British screenwriter and film director Terence Davies has died aged 77 following a “short illness”, his manager has said.
Davies established himself on the cinematic map in the late 1970s and early 1980s with his trilogy of autobiographical films titled Children, Madonna And Child, Death And Transfiguration – and went on to make nine more feature films.
Most recently, Slow Horses star Jack Lowden and Doctor Who’s Peter Capaldi led his Netflix drama Benediction, based on the life of English poet Siegfried Sassoon, also starring late actor Julian Sands.
Manager John Taylor said in a statement given to the PA news agency: “I am deeply saddened to announce the death of Terence Davies, who died peacefully at home in his sleep after a short illness on Saturday October 7 2023.”
The statement added the Latin words “Umbra Sumus”, from poet Horace, and an extract from British writer Christina Rossetti’s poem titled When I Am Dead, My Dearest – both of which had significance to Davies.
Born in Liverpool, Davies worked as a clerk in a shipping office and a book-keeper in an accountancy firm for 10 years before enrolling at the Coventry Drama school in 1973.
In 1988, the filmmaker won the Cannes International Critics Prize for Distant Voices, Still Lives – a film drawn from his own family memories of a working class life in 1940s and 1950s Liverpool.

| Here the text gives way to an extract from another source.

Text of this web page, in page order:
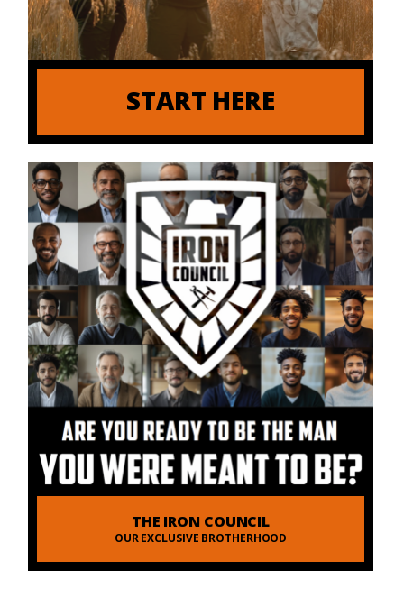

A host of famous faces have also starred in his films, including Sex Education star Gillian Anderson – who played socialite Lily Bart in Davies’ 2000 adaptation of Edith Wharton’s The House Of Mirth.
While Oscar-winner Rachel Weisz played Hester Collyer in Davies’ 2011 adaptation of Terence Rattigan’s 1952 play The Deep Blue Sea, about a forbidden love and the fear of loneliness.
British model and actress Agyness Deyn played Chris Guthrie in his 2015 adaptation of Lewis Grassic Gibbon’s Sunset Song, about her journey from schoolgirl to womanhood, and motherhood to widowhood – set after the first World War.
And in 2016, Sex And The City star Cynthia Nixon played 19th century poet Emily Dickinson in A Quiet Passion, written and directed by Davies.